• **Required work**
If a record holds a picture, leave the picture out; return everything else exactly.
== Segment start ==
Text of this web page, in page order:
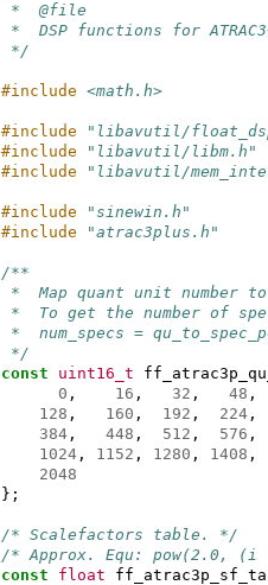
*  @file
*  DSP functions for
*/
#include <math.h>
#include
"libavutil/
#include
"libavutil/libm.h"
#include
"libavutil/
#include
"sinewin.h"
#include
"atrac3plus.h"
/**
*  Map quant unit number
*  To get the number of
*  num_specs =
*/
const uint16_t
0 , 16 , 32 , 48 ,
128 , 160 , 192 , 224 ,
384 , 448 , 512 , 576 ,
1024 , 1152 , 1280 , 1408 ,
2048
};
/* Scalefactors table. */
/* Approx. Equ: pow(2.0,
const float
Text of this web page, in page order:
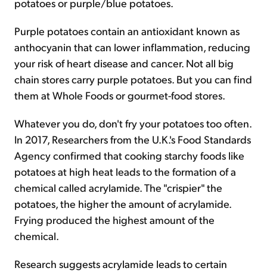
Purple potatoes contain an antioxidant known as
anthocyanin that can lower inflammation, reducing
your risk of heart disease and cancer. Not all big
chain stores carry purple potatoes. But you can find
them at Whole Foods or gourmet-food stores.
Whatever you do, don't fry your potatoes too often.
In 2017, Researchers from the U.K.'s Food Standards
Agency confirmed that cooking starchy foods like
potatoes at high heat leads to the formation of a
chemical called acrylamide. The "crispier" the
potatoes, the higher the amount of acrylamide.
Frying produced the highest amount of the
chemical.
Research suggests acrylamide leads to certain
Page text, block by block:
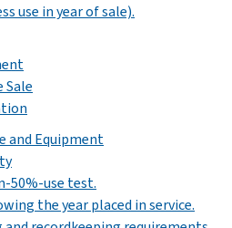
use in year of sale).
Sale
and Equipment
50%-use test.
the year placed in service.
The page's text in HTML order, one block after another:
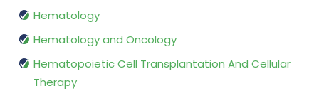
Hematology
Hematology and Oncology
Hematopoietic Cell Transplantation And Cellular
Therapy
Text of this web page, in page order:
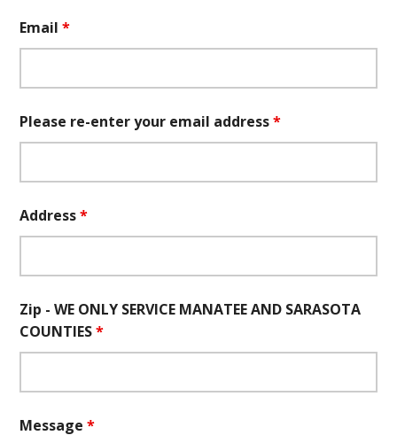
Email*
Please re-enter your email address*
Address*
Zip - WE ONLY SERVICE MANATEE AND SARASOTA
COUNTIES*
Message*
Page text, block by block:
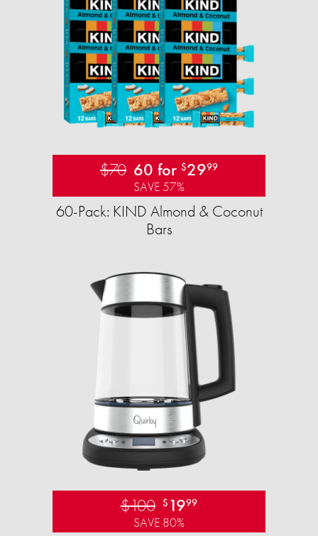
$70 60 for $2999
SAVE 57%
60-Pack: KIND Almond & Coconut
Bars
$100 $ 1999
SAVE 80%
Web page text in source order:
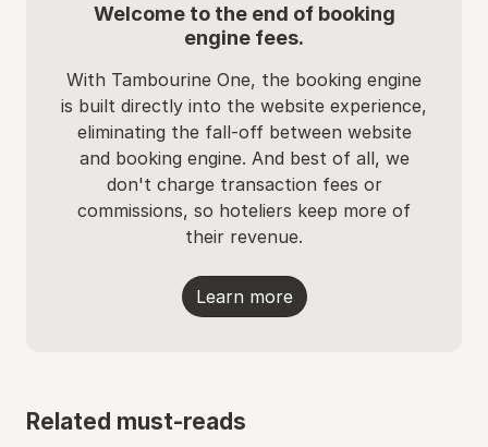
Welcome to the end of booking
engine fees.
With Tambourine One, the booking engine
is built directly into the website experience,
eliminating the fall-off between website
and booking engine. And best of all, we
don't charge transaction fees or
commissions, so hoteliers keep more of
their revenue.
Learn more
Related must-reads
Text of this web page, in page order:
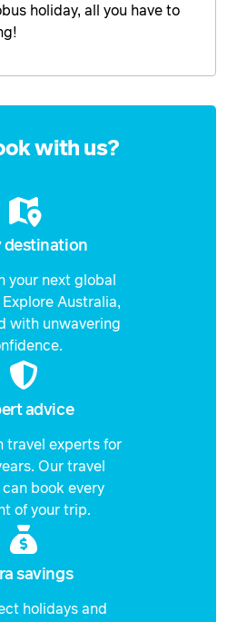
holiday, all you have to
with us?
destination
your next global
Australia,
with unwavering
advice
travel experts for
Our travel
book every
of your trip.
savings
holidays and
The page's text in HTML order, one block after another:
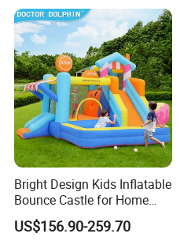
Bright Design Kids Inflatable
Bounce Castle for Home
Outdoor Play
US$156.90-259.70
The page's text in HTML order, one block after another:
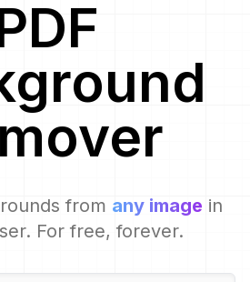
from any image in
For free, forever.
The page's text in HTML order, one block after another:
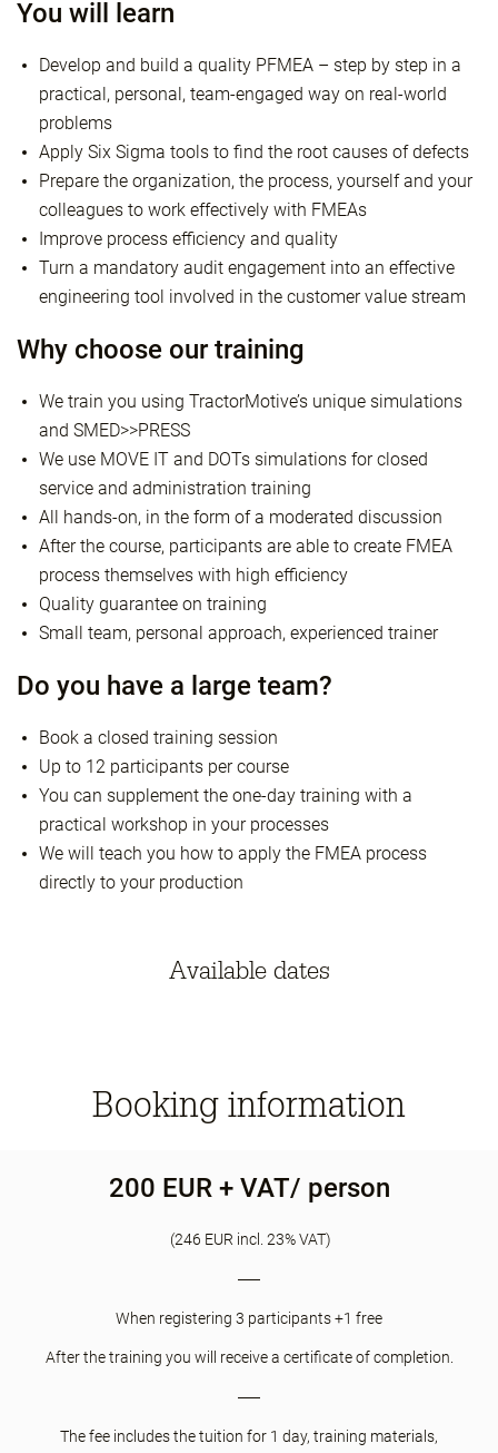
You will learn
Develop and build a quality PFMEA – step by step in a
practical, personal, team-engaged way on real-world
problems
Apply Six Sigma tools to find the root causes of defects
Prepare the organization, the process, yourself and your
colleagues to work effectively with FMEAs
Improve process efficiency and quality
Turn a mandatory audit engagement into an effective
engineering tool involved in the customer value stream
Why choose our training
We train you using TractorMotive’s unique simulations
and SMED>>PRESS
We use MOVE IT and DOTs simulations for closed
service and administration training
All hands-on, in the form of a moderated discussion
After the course, participants are able to create FMEA
process themselves with high efficiency
Quality guarantee on training
Small team, personal approach, experienced trainer
Do you have a large team?
Book a closed training session
Up to 12 participants per course
You can supplement the one-day training with a
practical workshop in your processes
We will teach you how to apply the FMEA process
directly to your production
Available dates
Booking information
200 EUR + VAT/ person
(246 EUR incl. 23% VAT)
When registering 3 participants +1 free
After the training you will receive a certificate of completion.
The fee includes the tuition for 1 day, training materials,
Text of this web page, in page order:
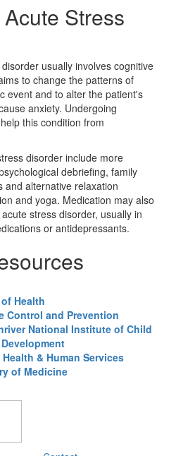
Stress
usually involves cognitive
to change the patterns of
event and to alter the patient's
anxiety. Undergoing
this condition from
disorder include more
debriefing, family
and alternative relaxation
and yoga. Medication may also
stress disorder, usually in
or antidepressants.
Health
Control and Prevention
National Institute of Child
& Human Services
of Medicine
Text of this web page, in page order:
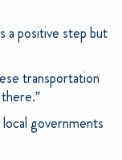
a positive step but
transportation
governments
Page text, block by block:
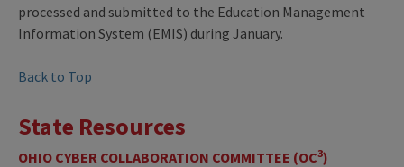
processed and submitted to the Education Management
Information System (EMIS) during January.
Back to Top
State Resources
OHIO CYBER COLLABORATION COMMITTEE (OC3)
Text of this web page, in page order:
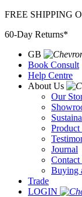
Skip
content
FREE SHIPPING
60-Day Returns*
GB
Book Consult
Help Centre
About Us
Our
Journal
Contact
Buying
Trade
LOGIN
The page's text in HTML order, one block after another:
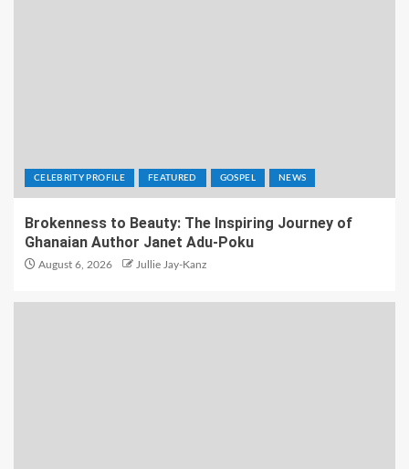
CELEBRITY PROFILE FEATURED GOSPEL NEWS
Brokenness to Beauty: The Inspiring Journey of
Ghanaian Author Janet Adu-Poku
August 6, 2026 Jullie Jay-Kanz
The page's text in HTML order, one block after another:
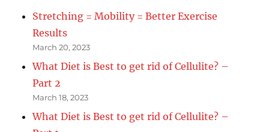
Stretching = Mobility = Better Exercise
Results
March 20, 2023
What Diet is Best to get rid of Cellulite? –
Part 2
March 18, 2023
What Diet is Best to get rid of Cellulite? –
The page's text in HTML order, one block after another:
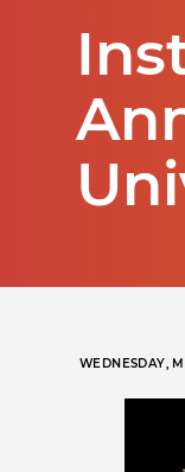
WEDNESDAY,
== Segment end ==
• **Solution to the problem**
Text of this web page, in page order:
*  @file
*  DSP functions for
*/
#include <math.h>
#include
"libavutil/
#include
"libavutil/libm.h"
#include
"libavutil/
#include
"sinewin.h"
#include
"atrac3plus.h"
/**
*  Map quant unit number
*  To get the number of
*  num_specs =
*/
const uint16_t
0 , 16 , 32 , 48 ,
128 , 160 , 192 , 224 ,
384 , 448 , 512 , 576 ,
1024 , 1152 , 1280 , 1408 ,
2048
};
/* Scalefactors table. */
/* Approx. Equ: pow(2.0,
const float
Text of this web page, in page order:
Purple potatoes contain an antioxidant known as
anthocyanin that can lower inflammation, reducing
your risk of heart disease and cancer. Not all big
chain stores carry purple potatoes. But you can find
them at Whole Foods or gourmet-food stores.
Whatever you do, don't fry your potatoes too often.
In 2017, Researchers from the U.K.'s Food Standards
Agency confirmed that cooking starchy foods like
potatoes at high heat leads to the formation of a
chemical called acrylamide. The "crispier" the
potatoes, the higher the amount of acrylamide.
Frying produced the highest amount of the
chemical.
Research suggests acrylamide leads to certain
Page text, block by block:
use in year of sale).
Sale
and Equipment
50%-use test.
the year placed in service.
The page's text in HTML order, one block after another:
Hematology
Hematology and Oncology
Hematopoietic Cell Transplantation And Cellular
Therapy
Text of this web page, in page order:
Email*
Please re-enter your email address*
Address*
Zip - WE ONLY SERVICE MANATEE AND SARASOTA
COUNTIES*
Message*
Page text, block by block:
$70 60 for $2999
SAVE 57%
60-Pack: KIND Almond & Coconut
Bars
$100 $ 1999
SAVE 80%
Web page text in source order:
Welcome to the end of booking
engine fees.
With Tambourine One, the booking engine
is built directly into the website experience,
eliminating the fall-off between website
and booking engine. And best of all, we
don't charge transaction fees or
commissions, so hoteliers keep more of
their revenue.
Learn more
Related must-reads
Text of this web page, in page order:
holiday, all you have to
with us?
destination
your next global
Australia,
with unwavering
advice
travel experts for
Our travel
book every
of your trip.
savings
holidays and
The page's text in HTML order, one block after another:
Bright Design Kids Inflatable
Bounce Castle for Home
Outdoor Play
US$156.90-259.70
The page's text in HTML order, one block after another:
from any image in
For free, forever.
The page's text in HTML order, one block after another:
You will learn
Develop and build a quality PFMEA – step by step in a
practical, personal, team-engaged way on real-world
problems
Apply Six Sigma tools to find the root causes of defects
Prepare the organization, the process, yourself and your
colleagues to work effectively with FMEAs
Improve process efficiency and quality
Turn a mandatory audit engagement into an effective
engineering tool involved in the customer value stream
Why choose our training
We train you using TractorMotive’s unique simulations
and SMED>>PRESS
We use MOVE IT and DOTs simulations for closed
service and administration training
All hands-on, in the form of a moderated discussion
After the course, participants are able to create FMEA
process themselves with high efficiency
Quality guarantee on training
Small team, personal approach, experienced trainer
Do you have a large team?
Book a closed training session
Up to 12 participants per course
You can supplement the one-day training with a
practical workshop in your processes
We will teach you how to apply the FMEA process
directly to your production
Available dates
Booking information
200 EUR + VAT/ person
(246 EUR incl. 23% VAT)
When registering 3 participants +1 free
After the training you will receive a certificate of completion.
The fee includes the tuition for 1 day, training materials,
Text of this web page, in page order:
Stress
usually involves cognitive
to change the patterns of
event and to alter the patient's
anxiety. Undergoing
this condition from
disorder include more
debriefing, family
and alternative relaxation
and yoga. Medication may also
stress disorder, usually in
or antidepressants.
Health
Control and Prevention
National Institute of Child
& Human Services
of Medicine
Text of this web page, in page order:
a positive step but
transportation
governments
Page text, block by block:
processed and submitted to the Education Management
Information System (EMIS) during January.
Back to Top
State Resources
OHIO CYBER COLLABORATION COMMITTEE (OC3)
Text of this web page, in page order:
Skip
content
FREE SHIPPING
60-Day Returns*
GB
Book Consult
Help Centre
About Us
Our
Journal
Contact
Buying
Trade
LOGIN
The page's text in HTML order, one block after another:
CELEBRITY PROFILE FEATURED GOSPEL NEWS
Brokenness to Beauty: The Inspiring Journey of
Ghanaian Author Janet Adu-Poku
August 6, 2026 Jullie Jay-Kanz
The page's text in HTML order, one block after another:
Stretching = Mobility = Better Exercise
Results
March 20, 2023
What Diet is Best to get rid of Cellulite? –
Part 2
March 18, 2023
What Diet is Best to get rid of Cellulite? –
The page's text in HTML order, one block after another:
WEDNESDAY,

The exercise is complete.